Is there a way to create an alert for "If upsBasicOutputStatus != 2 AND (upsBasicOutputStatus != 4 over the last 1 minute)" within promenteus alerts
I have a Promentheus instance scraping SNMP data from a range of UPS's, as part of this i have also setup alerting in promentheus to alert the moment a UPS State changes to "On Battery", we want this to alert to moment it happens rather then wait for another scrape to occure
upsBasicOutputStatus != 2
Sadly this has the side effect of alerting when a self test takes place every two weeks.

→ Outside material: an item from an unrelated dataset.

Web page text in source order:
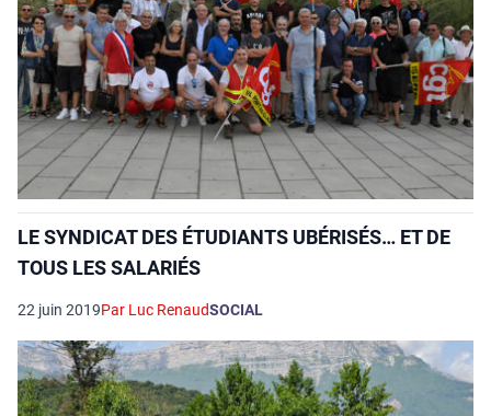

Adding the exclusion to the expresion was simple
upsBasicOutputStatus != 2 and upsAdvTestDiagnosticsResults != 4
This works some of the time, sadly it seems that the On Battery status last longer then the "Test in Progress" status so an alert is fired when the test ends but the UPS is still on battery
I would rather not extent the for: as that would delay an actual alert going out and although we have PCNS system inplace to shutdown racks, in my experiance having someone on hand for the critical systems is needed for just in case it fails, which has happened
Full alert rule
- alert: UPSState
expr: upsBasicOutputStatus != 2 and upsAdvTestDiagnosticsResults != 4 #Notonline and not in self test
labels:
severity: "critical"
annotations:
summery: "UPS {{ $labels.instance }} is no longer online"

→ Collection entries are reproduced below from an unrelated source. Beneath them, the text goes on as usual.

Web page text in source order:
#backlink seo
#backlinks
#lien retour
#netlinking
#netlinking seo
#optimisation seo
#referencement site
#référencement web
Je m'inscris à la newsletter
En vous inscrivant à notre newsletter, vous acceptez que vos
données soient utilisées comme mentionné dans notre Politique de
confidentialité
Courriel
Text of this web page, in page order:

description: "UPS has entered the state {{ $value }}"
dashboard: "d/FBsdas/?orgId=1&refresh=10s&var-datasource={{ $labels.source }}&var-ups={{ $labels.instance }}"
After trying the suggested rule form @markalex the unless_over_time seems the shift the data points later but ~5 seconds which then triggers the alert
You can modify you expression in two steps:
and metric != 4
with unless metric == 4
,last_over_time
Additionally, since selector inside of last_over_time
is not simple vector selector you need to use subquery syntax.
upsBasicOutputStatus != 2 unless last_over_time((upsAdvTestDiagnosticsResults == 4)[1m:])